Think it's time for a steak, some scotch and a cigar. [Beer]

sellersm
12-12-2012, 14:06
Glad to hear it! They never want my blood... [Bang]

SA Friday
12-12-2012, 14:07
I highly doubt your high lead levels is coming from casting. Lead melts at 375.5 degrees C, but doesn't boil until aprox 1750 degrees C. Your two big exposure risks are inadvertent ingestion of particles and inadvertent inhalation from airated particles during shooting. It's not the bullets that the airated particles are coming from, but the primers. Primer mixtures are fairly guarded proprietary info, but most US (and Russian) made primers are made with lead azide or lead styphnate. It's cheap and works well. The problem is when shooting these at indoor ranges with iffy air flow. I tested at almost the exact same levels you have a few years back and was shooting a lot at an indoor range. I was also reloading a huge amount of cast bullets. I didn't change anything but stopped shooting at the indoor range. My lead levels were below 9 ug/dL in less than 6 months.
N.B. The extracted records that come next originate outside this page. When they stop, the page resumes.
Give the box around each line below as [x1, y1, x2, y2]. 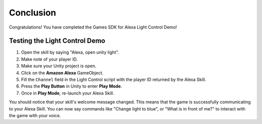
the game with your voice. [9, 112, 61, 118]
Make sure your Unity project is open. [21, 63, 97, 69]
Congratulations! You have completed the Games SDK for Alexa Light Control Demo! [9, 24, 177, 30]
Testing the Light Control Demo [9, 37, 105, 45]
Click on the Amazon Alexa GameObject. [21, 70, 104, 76]
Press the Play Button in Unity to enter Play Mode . [21, 83, 122, 89]
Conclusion [9, 7, 56, 18]
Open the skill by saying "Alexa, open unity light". [21, 49, 119, 55]
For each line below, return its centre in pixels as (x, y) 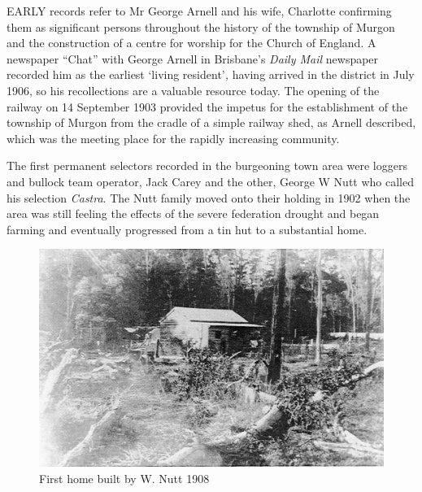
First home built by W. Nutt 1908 (124, 478)
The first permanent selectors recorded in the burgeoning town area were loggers (207, 165)
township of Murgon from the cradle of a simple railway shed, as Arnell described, (211, 122)
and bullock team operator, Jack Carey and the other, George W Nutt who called (210, 181)
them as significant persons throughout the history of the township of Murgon (201, 26)
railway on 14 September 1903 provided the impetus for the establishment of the (207, 106)
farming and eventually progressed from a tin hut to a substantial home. (187, 229)
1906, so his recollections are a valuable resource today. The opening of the (193, 90)
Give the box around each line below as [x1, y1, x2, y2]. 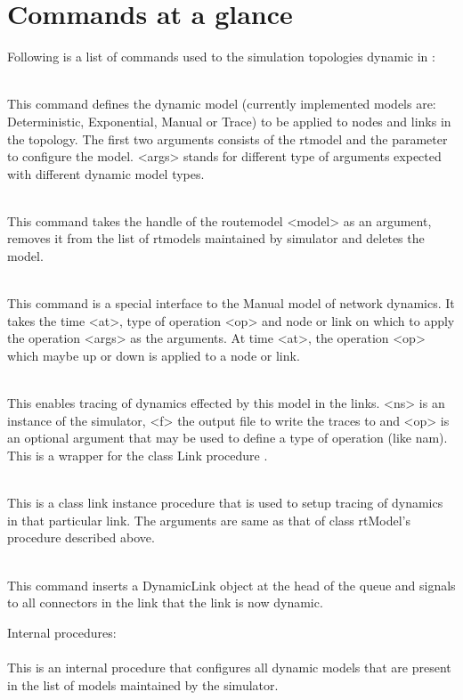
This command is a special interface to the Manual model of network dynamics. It [7, 294, 455, 313]
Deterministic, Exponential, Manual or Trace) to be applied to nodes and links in [7, 111, 451, 130]
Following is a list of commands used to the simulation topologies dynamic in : [7, 47, 435, 66]
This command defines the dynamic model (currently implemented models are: [7, 94, 436, 113]
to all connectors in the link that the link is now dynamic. [7, 593, 323, 612]
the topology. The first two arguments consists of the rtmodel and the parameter [7, 129, 448, 148]
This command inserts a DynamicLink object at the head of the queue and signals [7, 575, 456, 594]
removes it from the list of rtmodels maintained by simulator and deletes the [7, 229, 425, 248]
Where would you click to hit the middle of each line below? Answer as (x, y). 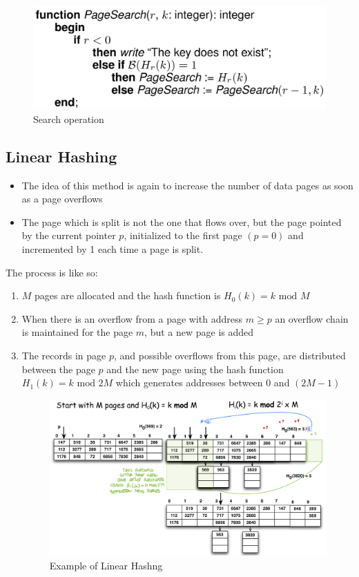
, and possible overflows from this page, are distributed (230, 356)
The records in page (64, 356)
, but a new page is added (199, 332)
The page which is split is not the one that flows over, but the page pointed (182, 221)
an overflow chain (312, 318)
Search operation (69, 119)
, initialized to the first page (183, 235)
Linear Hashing (61, 156)
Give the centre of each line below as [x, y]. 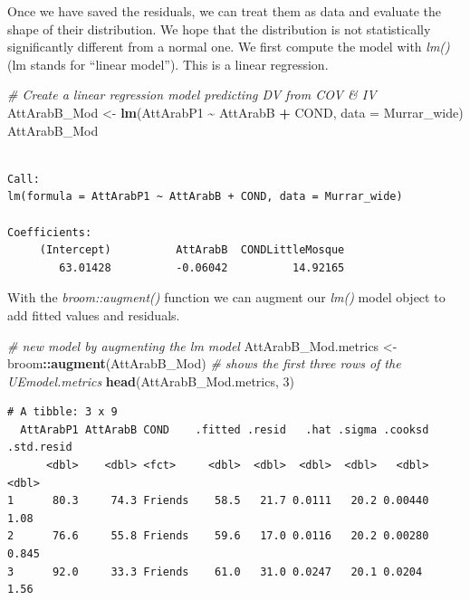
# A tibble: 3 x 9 [62, 412]
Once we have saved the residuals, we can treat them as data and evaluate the [225, 11]
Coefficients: [50, 232]
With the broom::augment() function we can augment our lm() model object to [226, 297]
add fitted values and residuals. [94, 314]
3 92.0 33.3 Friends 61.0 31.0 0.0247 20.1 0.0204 [215, 571]
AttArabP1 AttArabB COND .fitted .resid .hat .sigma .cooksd [225, 429]
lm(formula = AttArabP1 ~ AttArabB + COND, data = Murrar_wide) [205, 197]
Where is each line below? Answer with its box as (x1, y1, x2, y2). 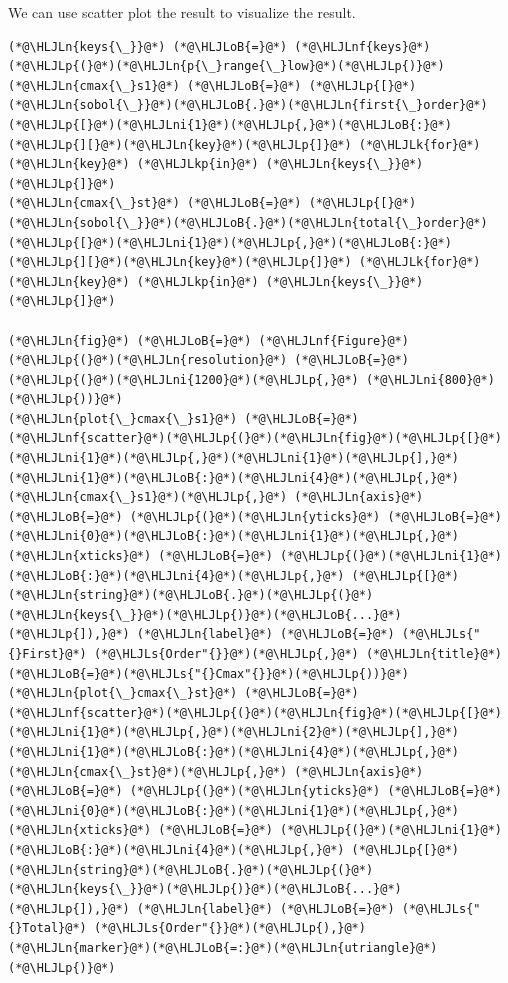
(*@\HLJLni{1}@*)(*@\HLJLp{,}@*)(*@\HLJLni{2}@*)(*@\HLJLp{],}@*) (8, 725, 460, 740)
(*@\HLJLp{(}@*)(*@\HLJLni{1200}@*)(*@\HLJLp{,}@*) (8, 372, 359, 387)
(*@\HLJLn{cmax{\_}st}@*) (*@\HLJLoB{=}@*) (8, 196, 302, 211)
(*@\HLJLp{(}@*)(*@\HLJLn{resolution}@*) (8, 353, 288, 368)
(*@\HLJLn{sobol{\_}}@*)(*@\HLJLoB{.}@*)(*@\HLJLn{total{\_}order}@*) (8, 215, 488, 230)
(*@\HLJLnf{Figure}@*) (258, 333, 409, 348)
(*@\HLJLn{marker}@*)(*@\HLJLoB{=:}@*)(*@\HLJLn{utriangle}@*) (8, 940, 438, 955)
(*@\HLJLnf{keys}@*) (294, 39, 431, 54)
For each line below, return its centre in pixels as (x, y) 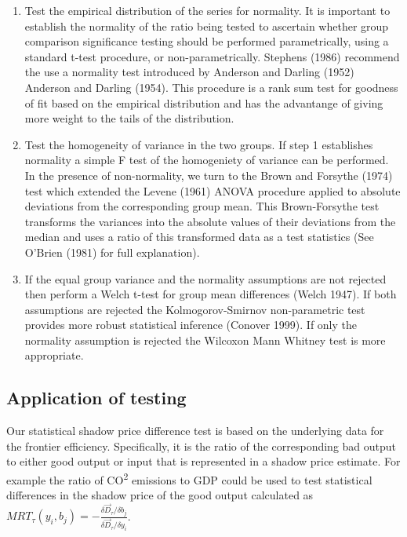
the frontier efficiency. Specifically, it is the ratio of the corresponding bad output (202, 446)
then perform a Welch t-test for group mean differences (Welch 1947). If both (211, 294)
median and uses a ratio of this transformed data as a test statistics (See (199, 237)
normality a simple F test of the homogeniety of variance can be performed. (207, 160)
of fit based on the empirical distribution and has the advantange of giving (204, 102)
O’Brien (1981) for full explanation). (112, 252)
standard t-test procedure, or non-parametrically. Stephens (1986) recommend (212, 56)
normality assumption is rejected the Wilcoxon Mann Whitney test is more (205, 340)
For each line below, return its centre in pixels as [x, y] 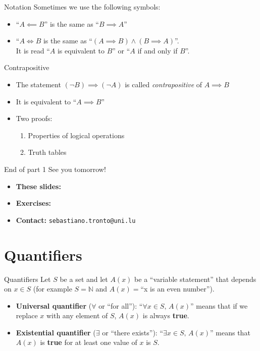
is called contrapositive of [164, 84]
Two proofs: [34, 118]
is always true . [166, 315]
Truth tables [47, 152]
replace [27, 315]
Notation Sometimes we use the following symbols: [82, 7]
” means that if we [219, 305]
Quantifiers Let [28, 279]
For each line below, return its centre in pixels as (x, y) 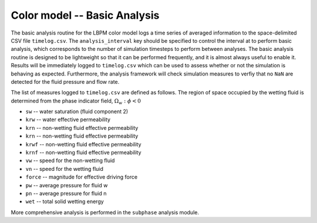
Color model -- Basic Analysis (85, 15)
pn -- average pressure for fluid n (66, 193)
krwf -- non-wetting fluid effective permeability (83, 144)
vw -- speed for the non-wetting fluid (70, 160)
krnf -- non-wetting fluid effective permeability (83, 153)
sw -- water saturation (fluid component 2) (77, 112)
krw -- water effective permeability (68, 119)
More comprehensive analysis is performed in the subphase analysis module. (105, 212)
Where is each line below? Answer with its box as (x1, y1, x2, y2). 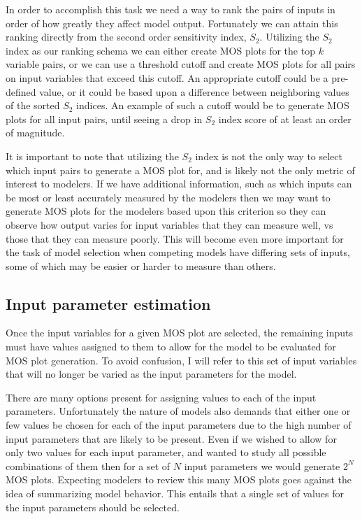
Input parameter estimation (6, 292, 211, 314)
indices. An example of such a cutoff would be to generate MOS (76, 98, 349, 113)
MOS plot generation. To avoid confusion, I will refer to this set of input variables (6, 353, 357, 367)
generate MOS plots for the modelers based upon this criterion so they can (6, 204, 326, 218)
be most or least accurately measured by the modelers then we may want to (6, 190, 331, 204)
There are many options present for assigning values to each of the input (6, 390, 317, 404)
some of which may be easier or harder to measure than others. (6, 258, 276, 273)
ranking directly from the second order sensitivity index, (6, 29, 247, 44)
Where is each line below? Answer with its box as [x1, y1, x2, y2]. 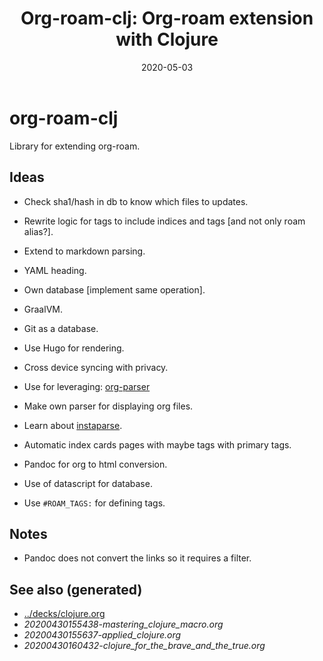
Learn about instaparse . [23, 419, 123, 431]
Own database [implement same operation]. [23, 283, 206, 296]
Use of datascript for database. [23, 477, 153, 489]
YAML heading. [23, 264, 87, 276]
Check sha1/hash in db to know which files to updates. [23, 195, 249, 207]
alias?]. [23, 225, 54, 237]
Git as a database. [23, 322, 99, 334]
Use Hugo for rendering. [23, 342, 125, 354]
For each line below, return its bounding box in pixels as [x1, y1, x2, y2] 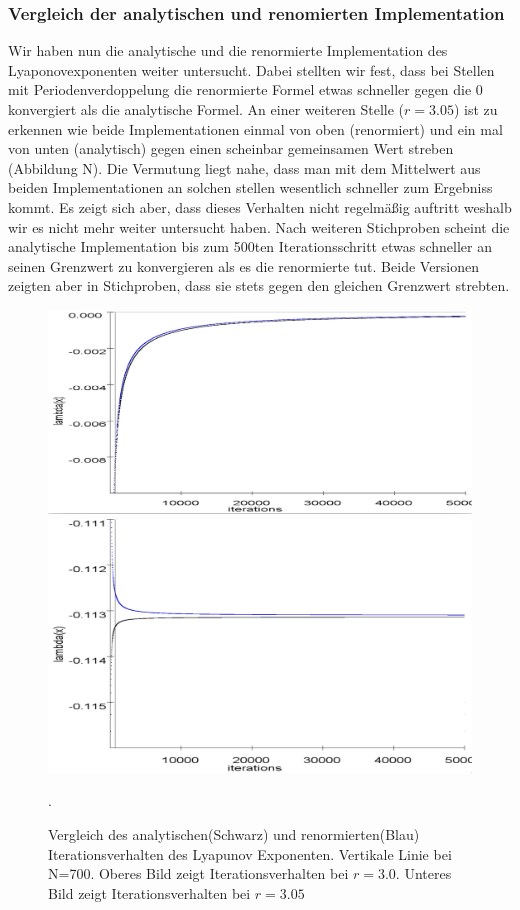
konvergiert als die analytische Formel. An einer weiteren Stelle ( [8, 99, 405, 119]
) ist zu [453, 99, 498, 119]
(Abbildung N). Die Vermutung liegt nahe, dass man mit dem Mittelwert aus [8, 157, 481, 178]
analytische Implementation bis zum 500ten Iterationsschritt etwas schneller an [8, 236, 492, 257]
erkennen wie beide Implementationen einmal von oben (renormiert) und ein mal [8, 118, 503, 139]
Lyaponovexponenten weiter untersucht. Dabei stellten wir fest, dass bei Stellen [8, 59, 495, 80]
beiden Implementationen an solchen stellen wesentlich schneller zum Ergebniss [8, 177, 493, 198]
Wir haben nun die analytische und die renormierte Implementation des [8, 40, 448, 61]
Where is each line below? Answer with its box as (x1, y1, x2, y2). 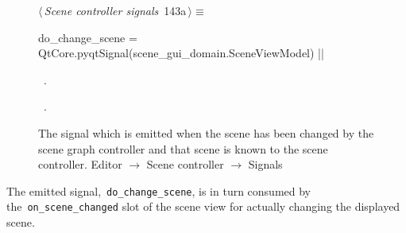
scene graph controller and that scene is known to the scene (38, 140, 328, 157)
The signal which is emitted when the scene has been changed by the (38, 124, 374, 141)
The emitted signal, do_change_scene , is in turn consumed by (6, 182, 311, 199)
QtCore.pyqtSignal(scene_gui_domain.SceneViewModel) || (38, 45, 324, 61)
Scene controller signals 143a (44, 2, 187, 18)
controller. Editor (38, 156, 122, 173)
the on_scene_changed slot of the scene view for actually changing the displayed (6, 198, 400, 215)
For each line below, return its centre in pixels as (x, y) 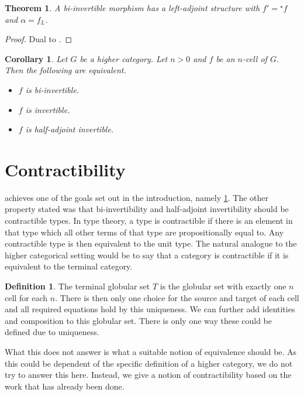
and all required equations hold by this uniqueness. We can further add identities (150, 309)
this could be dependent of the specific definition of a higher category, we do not (149, 363)
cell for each (26, 297)
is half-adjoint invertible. (70, 129)
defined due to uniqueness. (52, 332)
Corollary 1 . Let (36, 58)
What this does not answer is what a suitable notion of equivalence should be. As (151, 351)
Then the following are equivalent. (65, 70)
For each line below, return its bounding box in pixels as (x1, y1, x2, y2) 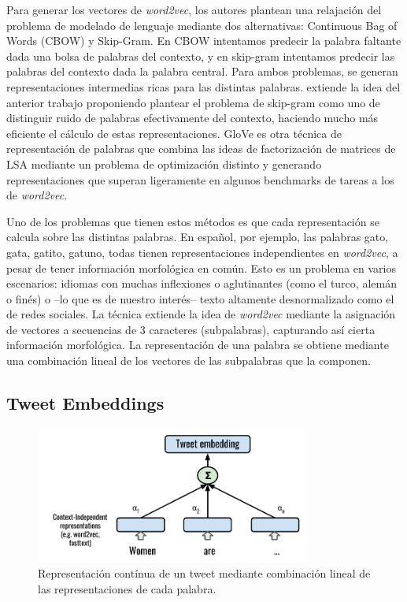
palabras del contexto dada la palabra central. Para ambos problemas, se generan (6, 63, 398, 80)
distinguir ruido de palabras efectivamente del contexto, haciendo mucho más (6, 110, 379, 126)
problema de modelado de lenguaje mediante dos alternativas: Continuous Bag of (6, 17, 398, 33)
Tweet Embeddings (6, 391, 165, 415)
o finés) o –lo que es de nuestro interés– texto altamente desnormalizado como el (6, 290, 394, 307)
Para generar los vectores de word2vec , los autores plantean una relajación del (6, 2, 382, 17)
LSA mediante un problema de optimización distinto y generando (6, 155, 322, 172)
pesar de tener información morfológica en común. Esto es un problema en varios (6, 259, 396, 276)
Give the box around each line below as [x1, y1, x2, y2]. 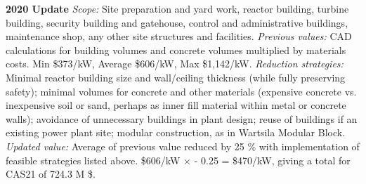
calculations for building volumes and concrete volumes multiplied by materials [6, 42, 346, 57]
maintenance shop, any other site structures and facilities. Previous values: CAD [6, 29, 352, 44]
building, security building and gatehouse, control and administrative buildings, [6, 15, 348, 29]
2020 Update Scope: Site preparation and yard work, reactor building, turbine [6, 1, 349, 15]
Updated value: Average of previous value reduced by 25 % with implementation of [6, 138, 360, 153]
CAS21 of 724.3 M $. [6, 166, 96, 181]
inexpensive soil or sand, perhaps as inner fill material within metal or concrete [6, 98, 346, 112]
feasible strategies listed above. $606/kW [6, 152, 181, 167]
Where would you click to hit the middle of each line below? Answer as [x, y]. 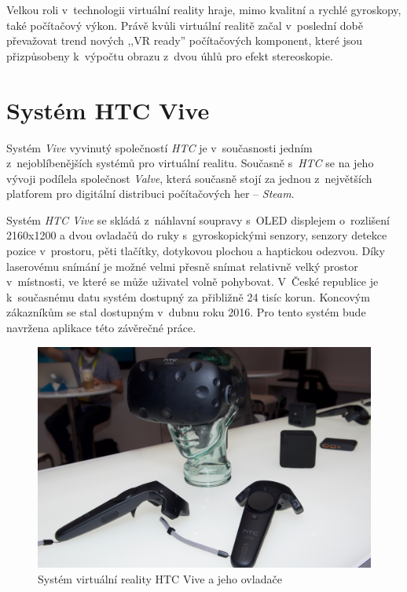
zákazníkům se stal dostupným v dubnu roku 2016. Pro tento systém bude [186, 312]
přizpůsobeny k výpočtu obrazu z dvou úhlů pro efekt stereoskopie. [170, 55]
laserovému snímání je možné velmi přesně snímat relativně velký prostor [182, 266]
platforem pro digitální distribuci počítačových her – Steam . [150, 194]
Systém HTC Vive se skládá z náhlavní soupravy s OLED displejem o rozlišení [198, 219]
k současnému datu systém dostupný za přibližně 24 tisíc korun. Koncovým [188, 296]
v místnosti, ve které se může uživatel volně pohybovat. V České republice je [192, 281]
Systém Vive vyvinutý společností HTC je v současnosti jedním [159, 147]
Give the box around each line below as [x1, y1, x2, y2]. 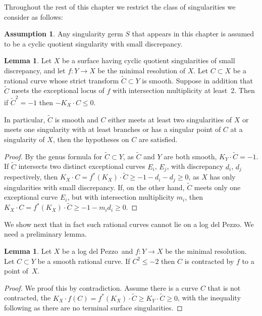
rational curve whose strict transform [4, 75, 119, 85]
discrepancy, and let [4, 65, 66, 75]
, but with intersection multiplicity [67, 192, 175, 202]
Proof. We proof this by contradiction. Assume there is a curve [4, 282, 198, 293]
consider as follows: [4, 11, 63, 22]
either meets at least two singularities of [108, 114, 232, 124]
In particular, [4, 114, 45, 124]
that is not [207, 282, 241, 293]
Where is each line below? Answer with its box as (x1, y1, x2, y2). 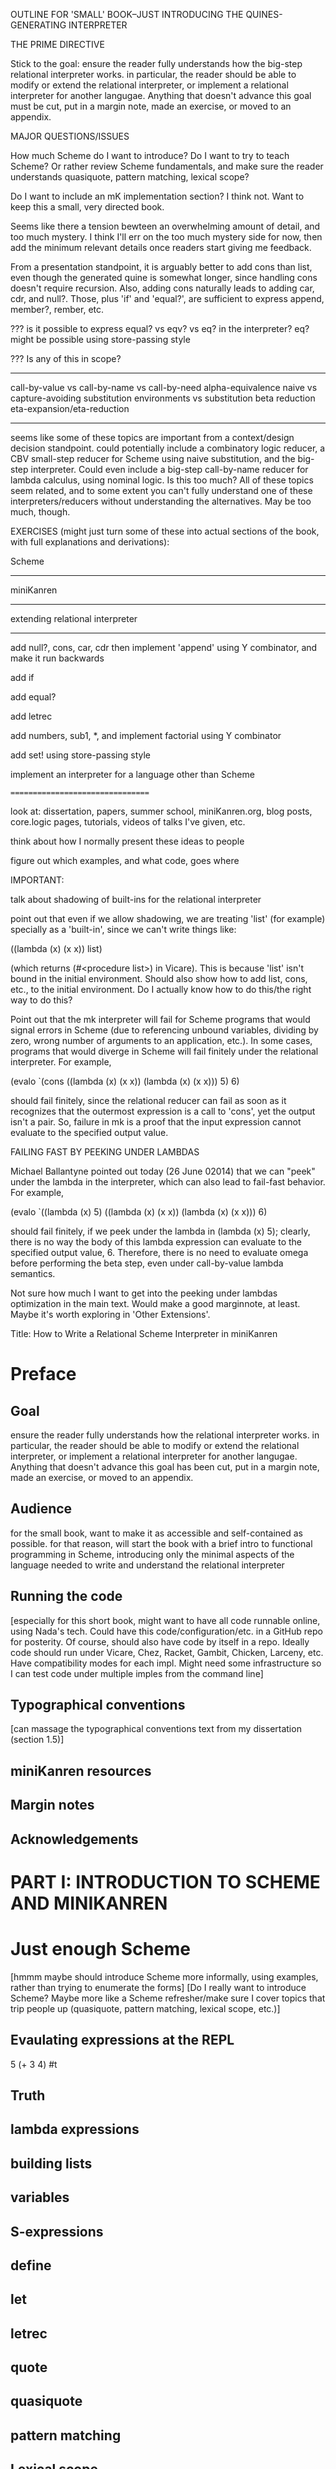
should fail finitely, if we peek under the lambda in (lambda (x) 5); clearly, (10, 1225, 311, 1237)
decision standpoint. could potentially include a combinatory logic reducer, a (10, 442, 326, 454)
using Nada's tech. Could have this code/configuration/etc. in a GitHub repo (10, 1625, 323, 1637)
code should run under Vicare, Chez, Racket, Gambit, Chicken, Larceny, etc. (10, 1646, 324, 1658)
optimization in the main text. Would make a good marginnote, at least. (10, 1298, 301, 1309)
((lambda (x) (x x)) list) (10, 943, 103, 954)
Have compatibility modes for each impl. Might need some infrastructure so (10, 1657, 322, 1669)
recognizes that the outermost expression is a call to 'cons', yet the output (10, 1105, 316, 1117)
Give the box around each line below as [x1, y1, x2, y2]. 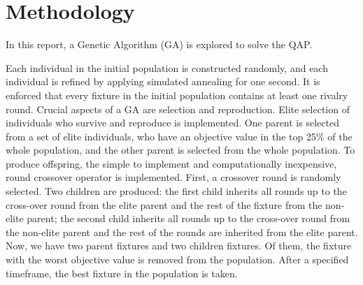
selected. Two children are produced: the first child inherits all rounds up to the [6, 184, 347, 198]
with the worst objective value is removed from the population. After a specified [6, 252, 349, 267]
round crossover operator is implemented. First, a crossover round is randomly [6, 170, 341, 184]
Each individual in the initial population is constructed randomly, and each [6, 60, 328, 75]
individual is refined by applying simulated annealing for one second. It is [6, 74, 320, 89]
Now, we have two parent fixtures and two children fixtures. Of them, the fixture [6, 238, 352, 253]
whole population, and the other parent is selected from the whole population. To [6, 142, 355, 157]
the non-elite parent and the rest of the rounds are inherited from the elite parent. [6, 224, 358, 239]

For reasons not well really understood, some people have a higher propensity to absorb Pd faster than others. I swear I've had some shooting friends that could eat lead bullets and not absorb a thing. Other's absorb it very easy. Short of kids eating old paint chips, most Dr's are clueless how to deal with lead exposure. When I was going through my high lead levels, two different Dr's had no idea what to do other than completely quit shooting. Ya, good luck with that. Based on what I could find in my research, short of an exposure over 40 ul/dL all you can do is stop the exposure (once you figure out what it is) and let it leech from your bones. Lead is deposited into your bone matrix once it's in your body. It takes a while for it to come back out.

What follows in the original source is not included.